To enter Scarlett’s is not merely to seek sustenance; it is to confront the low-water mark of human endeavor, a grotesque parody of the innkeeper’s sacred contract.
From the entry stairs, one is greeted not by the inviting warmth of the hearth, but by a thick, institutional miasma – a smell of boiled despair and floor cleaner failing in its Sisyphean task.
The exterior promises disuse, with paint peeling away like flaking skin, but the interior delivers a deeper conviction: here, filth is not an accident but a proud, deeply layered patina of neglect, clinging stubbornly to the cheap railings and the gummy surface of the tables.
The food itself is a profound, if predictable, culinary betrayal. It is a tragedy of logistics, not passion. One eats what has been shipped, processed, and scooped by industrial effort, utterly devoid of the vitality of anything freshly harvested or intelligently prepared.
The steam-tray fare possesses the uniform, weary texture of plasticine, while the sauces suggest an alchemical mix of cornstarch and budgetary regret.

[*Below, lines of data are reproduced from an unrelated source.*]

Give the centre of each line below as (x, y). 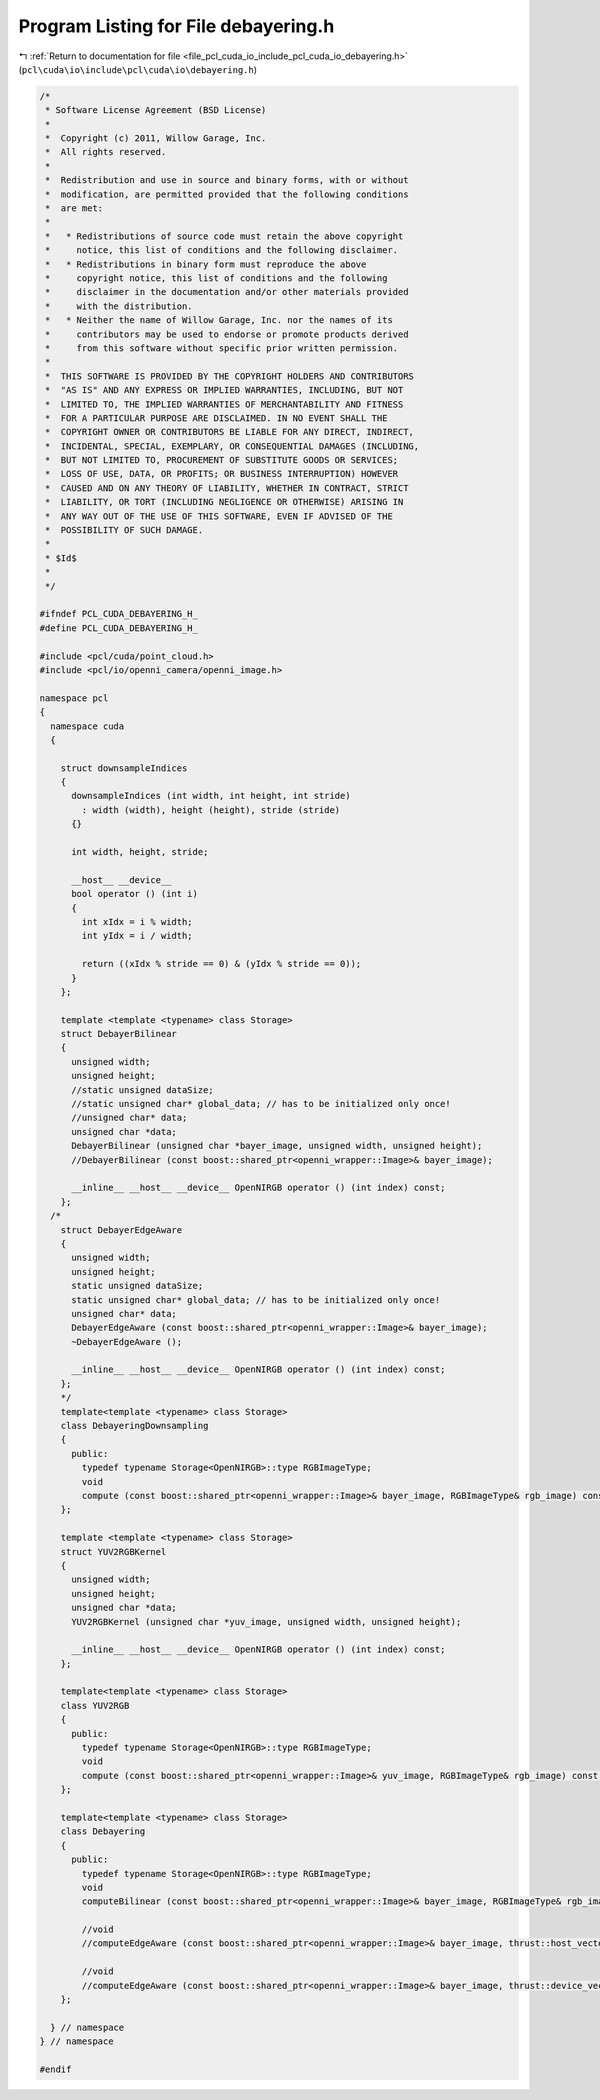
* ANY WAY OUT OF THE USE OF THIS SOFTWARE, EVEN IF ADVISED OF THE (219, 516)
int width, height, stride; (140, 852)
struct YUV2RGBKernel (113, 1551)
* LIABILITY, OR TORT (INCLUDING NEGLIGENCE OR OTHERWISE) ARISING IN (224, 502)
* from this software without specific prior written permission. (222, 348)
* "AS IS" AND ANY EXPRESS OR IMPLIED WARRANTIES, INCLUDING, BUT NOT (224, 390)
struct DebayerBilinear (118, 1034)
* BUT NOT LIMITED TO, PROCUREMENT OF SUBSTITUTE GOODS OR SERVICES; (222, 460)
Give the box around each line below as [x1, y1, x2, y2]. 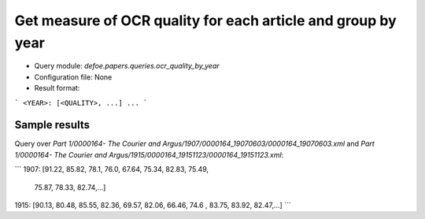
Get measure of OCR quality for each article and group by [14, 12, 397, 29]
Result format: [34, 84, 80, 93]
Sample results [14, 118, 91, 132]
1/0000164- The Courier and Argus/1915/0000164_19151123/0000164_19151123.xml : [14, 150, 284, 159]
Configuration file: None [34, 72, 113, 82]
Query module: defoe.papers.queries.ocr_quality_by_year [34, 61, 220, 71]
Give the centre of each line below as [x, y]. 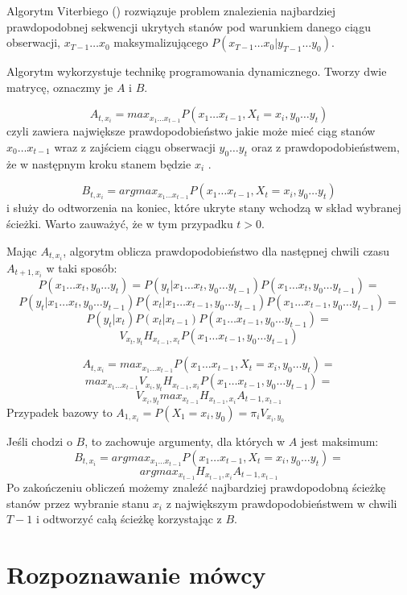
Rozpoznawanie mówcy [136, 574]
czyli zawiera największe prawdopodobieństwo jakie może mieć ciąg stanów [191, 131]
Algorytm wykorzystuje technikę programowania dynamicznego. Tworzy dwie [197, 71]
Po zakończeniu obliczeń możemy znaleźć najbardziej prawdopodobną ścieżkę [196, 487]
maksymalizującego [161, 42]
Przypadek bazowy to [60, 412]
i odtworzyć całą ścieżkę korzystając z [129, 519]
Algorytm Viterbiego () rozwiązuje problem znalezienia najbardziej [171, 10]
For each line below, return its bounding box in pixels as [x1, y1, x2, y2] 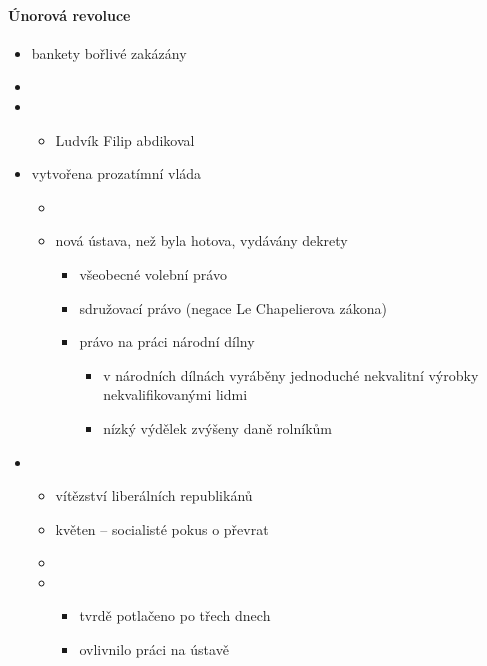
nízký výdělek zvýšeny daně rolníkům [103, 417, 332, 438]
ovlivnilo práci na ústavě [79, 639, 229, 660]
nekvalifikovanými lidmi [103, 384, 248, 405]
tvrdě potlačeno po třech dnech [79, 605, 271, 626]
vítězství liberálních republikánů [55, 485, 253, 506]
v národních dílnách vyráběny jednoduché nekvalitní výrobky [103, 364, 479, 385]
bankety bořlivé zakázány [31, 42, 187, 63]
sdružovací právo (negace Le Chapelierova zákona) [79, 297, 387, 318]
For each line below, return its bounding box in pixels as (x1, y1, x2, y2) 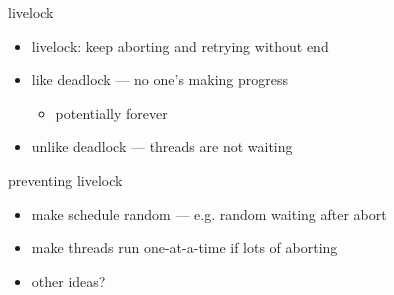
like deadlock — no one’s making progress (31, 69, 288, 90)
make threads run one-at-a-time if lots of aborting (31, 237, 338, 258)
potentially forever (55, 102, 168, 123)
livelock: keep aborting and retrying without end (31, 35, 329, 56)
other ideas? (31, 270, 106, 291)
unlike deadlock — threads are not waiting (31, 136, 293, 157)
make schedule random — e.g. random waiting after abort (31, 203, 387, 224)
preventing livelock (8, 169, 123, 190)
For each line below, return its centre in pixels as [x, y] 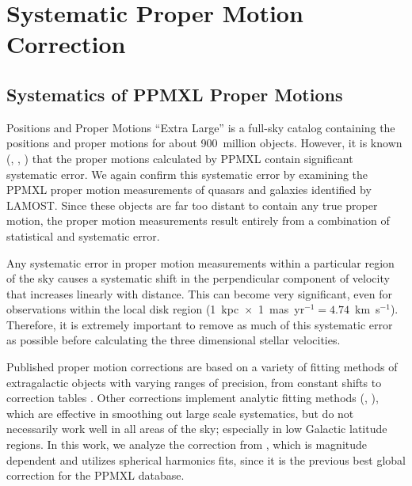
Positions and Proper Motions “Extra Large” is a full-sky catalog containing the [201, 127]
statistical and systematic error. [83, 235]
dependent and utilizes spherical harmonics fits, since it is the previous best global [206, 459]
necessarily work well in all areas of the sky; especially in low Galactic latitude [197, 429]
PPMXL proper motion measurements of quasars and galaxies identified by [189, 190]
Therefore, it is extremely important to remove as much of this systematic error [200, 324]
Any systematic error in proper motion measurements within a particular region [200, 262]
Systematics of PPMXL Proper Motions [175, 94]
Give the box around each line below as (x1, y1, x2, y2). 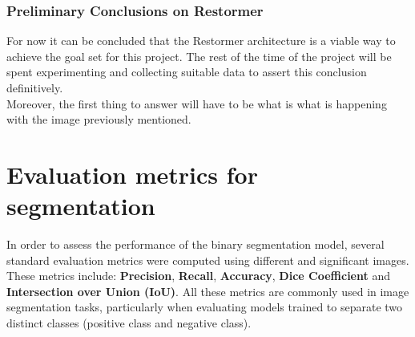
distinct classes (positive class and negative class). (6, 315, 252, 331)
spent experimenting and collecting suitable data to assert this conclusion (6, 63, 367, 80)
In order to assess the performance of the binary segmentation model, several (6, 236, 385, 253)
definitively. (6, 79, 63, 95)
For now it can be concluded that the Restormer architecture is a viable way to (6, 32, 396, 49)
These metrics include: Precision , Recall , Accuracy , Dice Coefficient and (6, 267, 390, 284)
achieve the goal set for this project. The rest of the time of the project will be (6, 47, 392, 64)
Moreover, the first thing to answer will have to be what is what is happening (6, 95, 387, 112)
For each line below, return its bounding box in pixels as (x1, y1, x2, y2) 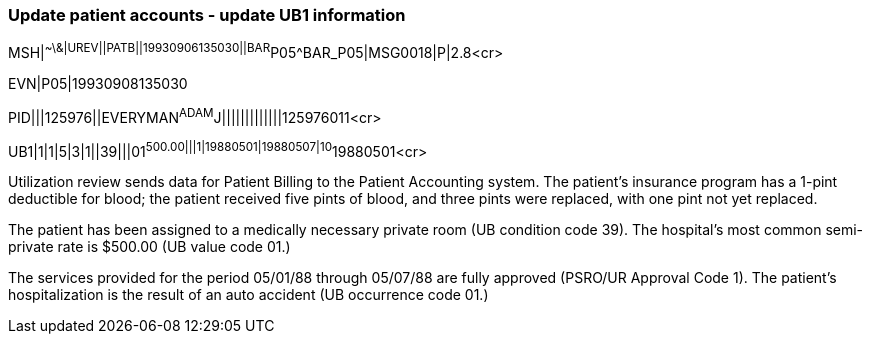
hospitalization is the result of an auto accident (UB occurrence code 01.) (8, 286, 489, 304)
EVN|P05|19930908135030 (8, 75, 188, 93)
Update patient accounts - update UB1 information (8, 5, 406, 25)
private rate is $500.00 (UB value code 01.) (8, 238, 291, 256)
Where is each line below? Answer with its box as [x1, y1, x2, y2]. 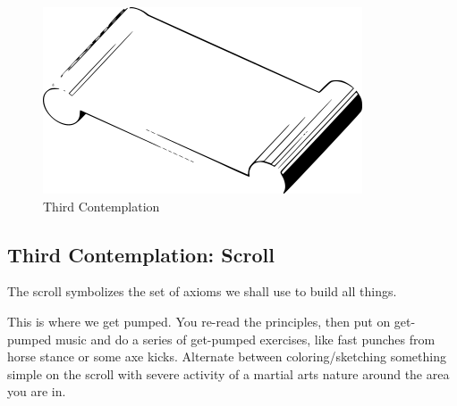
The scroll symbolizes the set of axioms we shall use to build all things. [7, 282, 397, 301]
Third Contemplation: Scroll [7, 240, 275, 268]
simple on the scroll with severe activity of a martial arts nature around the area [7, 364, 450, 383]
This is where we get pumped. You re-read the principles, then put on [7, 311, 391, 330]
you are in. [7, 382, 66, 401]
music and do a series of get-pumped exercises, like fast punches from [55, 329, 436, 348]
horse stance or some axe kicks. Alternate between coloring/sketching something [7, 347, 446, 366]
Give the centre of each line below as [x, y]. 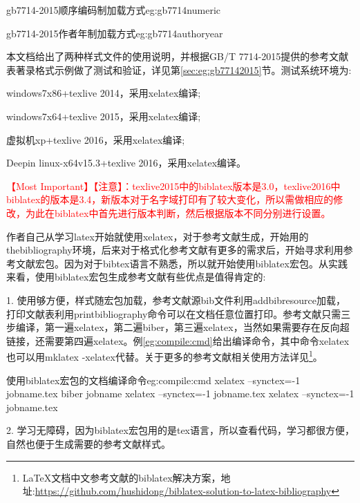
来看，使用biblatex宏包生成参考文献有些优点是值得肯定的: [136, 277]
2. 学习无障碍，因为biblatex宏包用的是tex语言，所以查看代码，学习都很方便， [181, 430]
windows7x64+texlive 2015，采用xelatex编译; [104, 116]
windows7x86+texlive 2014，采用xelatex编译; [104, 93]
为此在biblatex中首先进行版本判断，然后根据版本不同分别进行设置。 [178, 212]
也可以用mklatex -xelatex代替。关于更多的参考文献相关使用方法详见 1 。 [164, 355]
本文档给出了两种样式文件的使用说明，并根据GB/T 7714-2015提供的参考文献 [178, 56]
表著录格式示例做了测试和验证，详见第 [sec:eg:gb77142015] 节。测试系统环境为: [179, 69]
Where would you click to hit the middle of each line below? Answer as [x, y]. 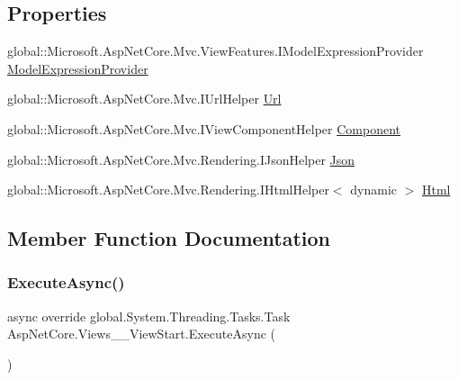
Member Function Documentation [169, 238]
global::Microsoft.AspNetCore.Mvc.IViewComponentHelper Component [204, 128]
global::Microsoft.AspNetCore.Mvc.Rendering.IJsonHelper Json [181, 159]
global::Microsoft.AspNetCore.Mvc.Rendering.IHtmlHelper [168, 190]
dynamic [373, 190]
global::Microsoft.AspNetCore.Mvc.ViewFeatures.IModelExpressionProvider [216, 51]
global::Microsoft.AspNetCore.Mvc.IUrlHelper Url [144, 99]
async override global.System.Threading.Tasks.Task [149, 316]
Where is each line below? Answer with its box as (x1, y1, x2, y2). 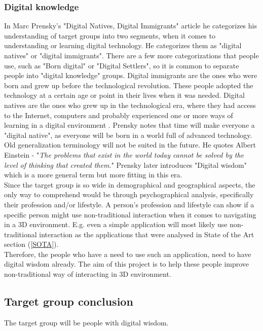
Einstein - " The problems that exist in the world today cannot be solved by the (4, 149, 244, 160)
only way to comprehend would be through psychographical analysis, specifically (4, 189, 254, 200)
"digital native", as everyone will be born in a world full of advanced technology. (4, 129, 252, 140)
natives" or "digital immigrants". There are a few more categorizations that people (4, 50, 259, 60)
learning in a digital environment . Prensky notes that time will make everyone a (4, 120, 255, 130)
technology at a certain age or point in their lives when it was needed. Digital (4, 90, 245, 100)
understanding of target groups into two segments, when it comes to (4, 30, 215, 41)
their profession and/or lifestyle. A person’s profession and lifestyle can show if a (4, 199, 254, 209)
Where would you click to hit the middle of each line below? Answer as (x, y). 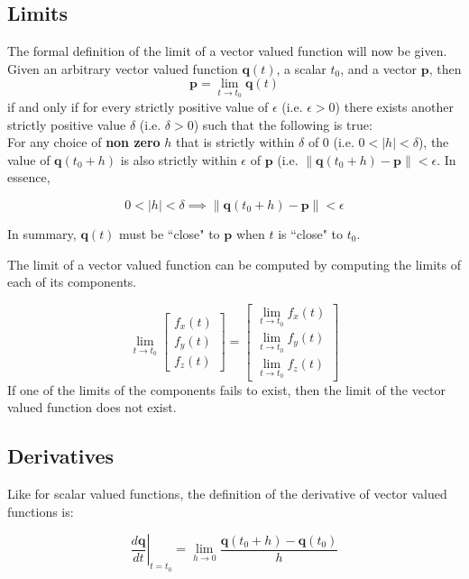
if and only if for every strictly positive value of (138, 107)
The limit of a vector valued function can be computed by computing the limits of (234, 264)
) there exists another (394, 107)
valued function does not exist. (92, 407)
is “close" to (311, 233)
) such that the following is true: (283, 124)
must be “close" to (170, 233)
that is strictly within (235, 142)

It is factory slop, warmed to a temperature that guarantees safety without suggesting pleasure, fit only for those tired of Nights-of-Lights queues at real restaurants or confined to the blandest of institutions.
And for this profound experience of decay, the tourist – the credulous, wandering flock with wallets open and eyes diverted by cheap candy canes and stapled tinsel – is extorted with prices that suggest fine dining rather than forensic evidence.
The prices are set by pure cynicism, calibrated precisely to fleece the outsider who, ignorant of local integrity, believes any establishment with a roof must justify its cost.
Scarlett’s is not a restaurant; it is a moral trap, a grim lesson in letting the past – the good graces of civilization – decay into sticky, overpriced ruin. Steer clear.
Another great meal from Scarlett’s!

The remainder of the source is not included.